A team from Yale assessed, in mice and hamsters, whether an mRNA vaccine administered intranasally 2 weeks after an IM vaccine would generate both systemic immunity and the nasal mucosal immunity that IM vaccines and boosters do not achieve. Indeed, the nasal vaccine regimen induced nasal mucosa–resident memory CD8 and CD4 cells and B cells, systemic and local IgA and IgG antibodies, and better T-cell immune responses than a regimen that used an IM booster. Presumably as a result, when challenged with virus, nasal vaccine recipients had less virus in the nose and a lower viral transmission rate than IM booster recipients. As an added benefit, the combination of an IM mRNA vaccine and a nasal vaccine booster offered protection against another coronavirus, SARS-CoV-1 (the cause of severe acute respiratory syndrome [SARS]).

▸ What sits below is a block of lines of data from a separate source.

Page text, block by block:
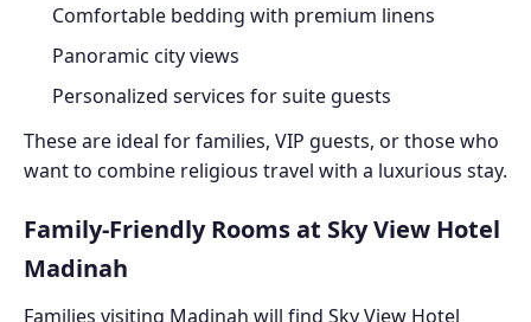
Comfortable bedding with premium linens
Panoramic city views
Personalized services for suite guests
These are ideal for families, VIP guests, or those who
want to combine religious travel with a luxurious stay.
Family-Friendly Rooms at Sky View Hotel
Madinah
Families visiting Madinah will find Sky View Hotel
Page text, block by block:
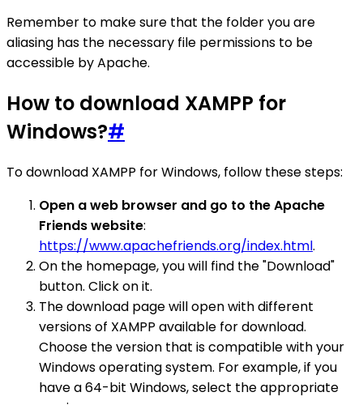
Remember to make sure that the folder you are
aliasing has the necessary file permissions to be
accessible by Apache.
How to download XAMPP for
Windows?#
To download XAMPP for Windows, follow these steps:
Open a web browser and go to the Apache
Friends website:
https://www.apachefriends.org/index.html.
On the homepage, you will find the "Download"
button. Click on it.
The download page will open with different
versions of XAMPP available for download.
Choose the version that is compatible with your
Windows operating system. For example, if you
have a 64-bit Windows, select the appropriate
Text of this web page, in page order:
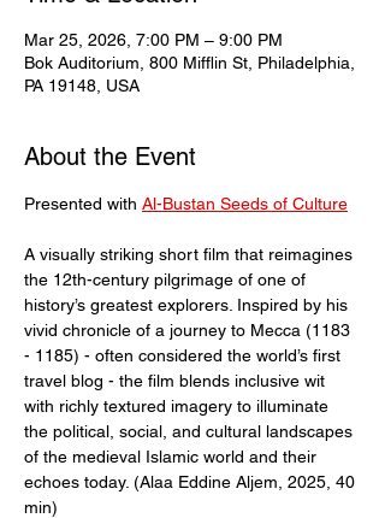
Mar 25, 2026, 7:00 PM – 9:00 PM
Bok Auditorium, 800 Mifflin St, Philadelphia,
PA 19148, USA
About the Event
Presented with Al-Bustan Seeds of Culture
A visually striking short film that reimagines
the 12th-century pilgrimage of one of
history’s greatest explorers. Inspired by his
vivid chronicle of a journey to Mecca (1183
- 1185) - often considered the world’s first
travel blog - the film blends inclusive wit
with richly textured imagery to illuminate
the political, social, and cultural landscapes
of the medieval Islamic world and their
echoes today. (Alaa Eddine Aljem, 2025, 40
min)
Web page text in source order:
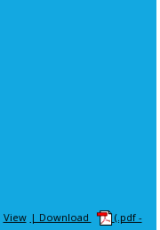
View | Download
(.pdf -
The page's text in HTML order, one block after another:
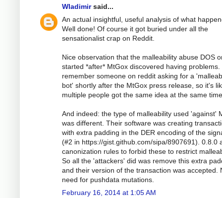
Wladimirsaid...
An actual insightful, useful analysis of what
Well done! Of course it got buried under all the
sensationalist crap on Reddit.
Nice observation that the malleability abuse DOS
started *after* MtGox discovered having problems.
remember someone on reddit asking for a
bot' shortly after the MtGox press release, so it's
multiple people got the same idea at the same
And indeed: the type of malleability used 'against'
was different. Their software was creating
with extra padding in the DER encoding of the
(#2 in https://gist.github.com/sipa/8907691). 0.8.0
canonization rules to forbid these to restrict
So all the 'attackers' did was remove this extra
and their version of the transaction was accepted.
need for pushdata mutations.
February 16, 2014 at 1:05 AM
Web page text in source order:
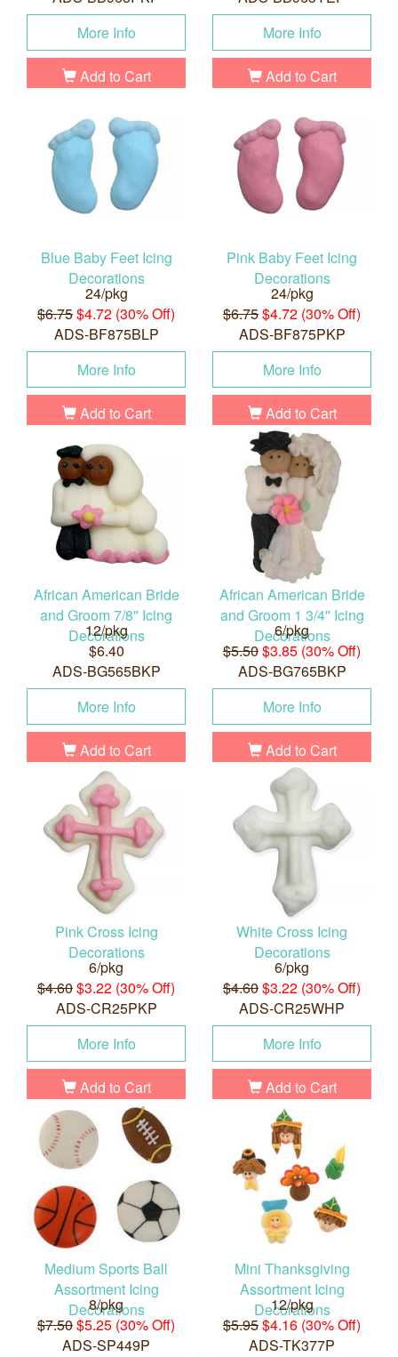
More Info
Add to Cart
More Info
Add to Cart
Blue Baby Feet Icing
Decorations
24/pkg
$6.75$4.72 (30% Off)
ADS-BF875BLP
More Info
Add to Cart
Pink Baby Feet Icing
Decorations
24/pkg
$6.75$4.72 (30% Off)
ADS-BF875PKP
More Info
Add to Cart
African American Bride
and Groom 7/8" Icing
Decorations
12/pkg
$6.40
ADS-BG565BKP
More Info
Add to Cart
African American Bride
and Groom 1 3/4" Icing
Decorations
6/pkg
$5.50$3.85 (30% Off)
ADS-BG765BKP
More Info
Add to Cart
Pink Cross Icing
Decorations
6/pkg
$4.60$3.22 (30% Off)
ADS-CR25PKP
More Info
Add to Cart
White Cross Icing
Decorations
6/pkg
$4.60$3.22 (30% Off)
ADS-CR25WHP
More Info
Add to Cart
Medium Sports Ball
Assortment Icing
Decorations
8/pkg
$7.50$5.25 (30% Off)
ADS-SP449P
Mini Thanksgiving
Assortment Icing
Decorations
12/pkg
$5.95$4.16 (30% Off)
ADS-TK377P
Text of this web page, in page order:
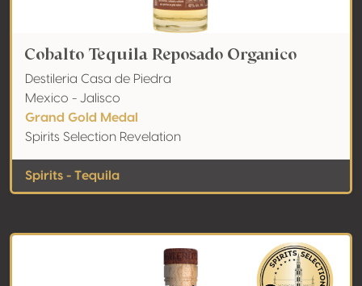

Mao T et al. Unadjuvanted intranasal spike vaccine elicits protective mucosal immunity against sarbecoviruses. Science 2022 Nov 25; 378:eabo2523. (https://doi.org/10.1126/science.abo2523)
Comment
If these results in animals can be reproduced in humans, coronavirus vaccine boosters in the future might be delivered by the nasal route and might protect against multiple coronaviruses. The almost-certain development of new SARS-CoV-2 variants means we will have a continued need for booster immunizations.